March 25, 1998
N2K Bear's Den
Rick Munarriz (email@example.com)
Let me start with the ugly, because, believe me, things get even uglier. Last year N2K lost $28.7 million on sales of just $11.3 million. Growing pains? Hardly. Music Boulevard is a one-way street -- paved in red and heading downhill.
"Cute Rick, but e-commerce is huge and N2K is going to make a ton of money." When? I have every reason to believe that sales will continue to rise. I do. Yet the company is years away from breaking even and I'll show my math. Recorded music falls victim to razor thin margins. In N2K's case, last quarter gross margins were a mere 9%. Operating expenses were a whopping $13.3 million.
These expenses will no doubt climb over time, and even if we assume they were to remain at these levels, with those meager 9% gross margins the company would have to generate quarterly sales of $150 million just to break even. That is $600 million over the course of the year. Remember, we already covered that N2K only sold $11.3 million last year. Can N2K's sales rise 53-fold?
Cacophony! An interesting piece of optimism comes from Forrester Research, predicting that 30% of all music purchases, or $4 billion, will come from online transactions by the year 2002. So, if an investor is patient enough to park her money in N2K for four years, the rewards should be plentiful. Right? Not quite. Presently, annual sales are in the $130 million range for the youthful industry. With N2K's piece being just 8.7%.
You see, Music Boulevard is not even the most traveled thoroughfare. CDNow had sales of $17.4 million last year and with better-branded companies like Tower Records and Columbia House peddling online CDs, N2K is a small fry. This is not an aural Amazon.com (Nasdaq: AMZN). So, even if annual sales hit $4 billion in four years, if N2K is lucky enough to maintain that 8.7% share of the market it will only report sales of $350 million. Profits, like vinyl, will still be a hard to find novelty. Gross profit margins would have to double for black ink, and the very nature of the record business makes that an unlikely scenario.
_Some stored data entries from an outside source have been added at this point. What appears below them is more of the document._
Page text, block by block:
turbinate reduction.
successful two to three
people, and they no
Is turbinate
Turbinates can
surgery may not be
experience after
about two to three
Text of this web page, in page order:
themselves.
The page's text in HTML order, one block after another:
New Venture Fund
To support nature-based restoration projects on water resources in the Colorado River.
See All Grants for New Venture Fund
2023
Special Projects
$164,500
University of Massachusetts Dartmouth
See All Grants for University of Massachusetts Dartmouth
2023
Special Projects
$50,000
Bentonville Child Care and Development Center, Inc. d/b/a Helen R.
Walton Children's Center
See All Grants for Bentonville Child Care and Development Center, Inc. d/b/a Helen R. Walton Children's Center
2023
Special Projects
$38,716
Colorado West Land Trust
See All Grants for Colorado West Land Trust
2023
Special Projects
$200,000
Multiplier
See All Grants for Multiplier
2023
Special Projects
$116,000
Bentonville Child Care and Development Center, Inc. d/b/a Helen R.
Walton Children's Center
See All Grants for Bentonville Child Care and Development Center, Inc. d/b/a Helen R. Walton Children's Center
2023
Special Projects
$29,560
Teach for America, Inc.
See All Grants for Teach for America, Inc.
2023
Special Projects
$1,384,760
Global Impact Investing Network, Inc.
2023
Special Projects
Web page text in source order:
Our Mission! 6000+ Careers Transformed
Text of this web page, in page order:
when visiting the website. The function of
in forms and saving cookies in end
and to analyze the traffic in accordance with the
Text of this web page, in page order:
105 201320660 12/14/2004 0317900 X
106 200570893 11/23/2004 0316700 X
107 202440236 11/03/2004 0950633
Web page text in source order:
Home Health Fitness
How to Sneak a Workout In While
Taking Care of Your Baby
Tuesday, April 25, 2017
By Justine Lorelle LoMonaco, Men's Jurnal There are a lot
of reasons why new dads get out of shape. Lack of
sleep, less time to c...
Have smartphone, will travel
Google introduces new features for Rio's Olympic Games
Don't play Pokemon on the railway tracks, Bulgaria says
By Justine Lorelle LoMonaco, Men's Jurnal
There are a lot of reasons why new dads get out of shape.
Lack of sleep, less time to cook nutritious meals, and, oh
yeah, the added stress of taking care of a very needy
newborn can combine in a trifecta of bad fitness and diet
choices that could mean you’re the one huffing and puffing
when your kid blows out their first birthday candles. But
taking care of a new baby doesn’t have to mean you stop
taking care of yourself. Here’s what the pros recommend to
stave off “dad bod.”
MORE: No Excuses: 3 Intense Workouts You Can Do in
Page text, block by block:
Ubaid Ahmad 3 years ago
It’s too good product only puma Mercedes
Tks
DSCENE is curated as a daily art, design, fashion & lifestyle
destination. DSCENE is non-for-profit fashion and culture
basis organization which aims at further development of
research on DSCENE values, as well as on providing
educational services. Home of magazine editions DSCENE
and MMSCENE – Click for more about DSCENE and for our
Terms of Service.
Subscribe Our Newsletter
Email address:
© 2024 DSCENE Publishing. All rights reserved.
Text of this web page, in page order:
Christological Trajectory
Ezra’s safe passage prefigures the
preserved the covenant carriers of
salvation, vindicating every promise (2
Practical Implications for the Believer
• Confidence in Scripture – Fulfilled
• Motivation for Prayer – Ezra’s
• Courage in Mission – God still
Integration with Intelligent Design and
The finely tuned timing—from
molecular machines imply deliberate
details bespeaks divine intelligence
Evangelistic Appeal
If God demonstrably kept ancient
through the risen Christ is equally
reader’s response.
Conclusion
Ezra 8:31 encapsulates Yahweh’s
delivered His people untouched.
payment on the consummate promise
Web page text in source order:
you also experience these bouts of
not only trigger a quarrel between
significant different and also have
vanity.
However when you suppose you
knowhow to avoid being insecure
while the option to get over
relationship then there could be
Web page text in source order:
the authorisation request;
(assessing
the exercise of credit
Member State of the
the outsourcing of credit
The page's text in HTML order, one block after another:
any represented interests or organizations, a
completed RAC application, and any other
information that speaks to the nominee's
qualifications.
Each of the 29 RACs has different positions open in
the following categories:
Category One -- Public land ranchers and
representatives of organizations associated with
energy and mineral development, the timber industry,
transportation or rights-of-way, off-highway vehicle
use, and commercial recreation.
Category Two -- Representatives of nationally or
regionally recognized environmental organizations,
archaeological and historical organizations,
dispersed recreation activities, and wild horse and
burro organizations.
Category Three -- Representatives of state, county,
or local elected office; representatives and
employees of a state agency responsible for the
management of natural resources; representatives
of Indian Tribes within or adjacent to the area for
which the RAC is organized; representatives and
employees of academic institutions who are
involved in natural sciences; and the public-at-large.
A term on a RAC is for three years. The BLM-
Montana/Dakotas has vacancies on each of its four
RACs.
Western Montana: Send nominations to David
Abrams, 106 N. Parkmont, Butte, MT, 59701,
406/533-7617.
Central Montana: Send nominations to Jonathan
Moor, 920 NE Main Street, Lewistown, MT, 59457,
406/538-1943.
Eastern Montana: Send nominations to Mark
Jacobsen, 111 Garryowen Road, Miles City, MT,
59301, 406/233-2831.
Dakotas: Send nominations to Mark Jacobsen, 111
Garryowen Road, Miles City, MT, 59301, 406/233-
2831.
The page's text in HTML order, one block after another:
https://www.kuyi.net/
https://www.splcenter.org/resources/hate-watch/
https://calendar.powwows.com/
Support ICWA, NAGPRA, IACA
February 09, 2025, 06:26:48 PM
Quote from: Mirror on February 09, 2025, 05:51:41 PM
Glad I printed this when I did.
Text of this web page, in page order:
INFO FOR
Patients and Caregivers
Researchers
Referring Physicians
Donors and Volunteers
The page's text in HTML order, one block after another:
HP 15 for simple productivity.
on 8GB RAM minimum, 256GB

Electronic superstores like Best Buy and Circuit City began using CDs as loss leaders. Like supermarket milk, the goods were marked down to almost promotional status in hopes that it would draw patrons in to then buy larger appliances. Overnight, $15 CDs became $12 discs, and it wasn't the record companies that assumed the markdowns. Why do you think Viacom wants to ditch Blockbuster Music? Why is it that the once popular local music chain in your city went under?
Clearly the retailing of prerecorded music is not as lucrative as it used to be. But even if gross margins were to improve for N2K, to say 15% -- which the company had achieved earlier in the year, and as the company grows some economies of scale it may allow for this again -- N2K would still not turn a profit on those $350 million in sales with current operating expenses. That's current expenses now, because as the company grows, so will the fixed overhead -- and the bar to profitability.
Can N2K take a larger share of the market? I don't see how. The Musicland and Sam Goody's of the world have yet to make an impact on the Internet, and if the $4 billion dowry is there to be had you can rest assured that the popular brick and mortar chains will be online soon. Even Amazon is entering the fray. Media Metrix may have called Music Boulevard the fastest growing music website, but this is a segment that, despite poor economics, is getting more and more crowded every passing day.
So how is a no-name company going to create a presence? Fresh Picks. These will be interactive touch-screen kiosks that will allow patrons to physically order CDs that will then be mailed to the person. In theory, interesting. In reality, a head-on collision. Because CDs are competitively priced just about everywhere, N2K will be putting these costly contraptions into the only venue that doesn't already stock CDs -- supermarkets.
Between Froot Loops and Colgate, with shoppers rushing in with an agenda and rushing out with their hands full, will they really take the time to navigate the kiosk by the gumball machine?
N2K is also hoping to create brand equity by paying for banner space on popular websites. It's a sound strategy, but Tower Records has been selling on AOL for years and you can't find better entrenched Net peddlers than Amazon.com.
I think this would be a great time to sell N2K, and apparently the company thinks so too. Flush with cash from the October offering, the company is going to now have a 3.8 million share secondary offering, with nearly half of those shares being sold by insiders. N2K -- unplugged.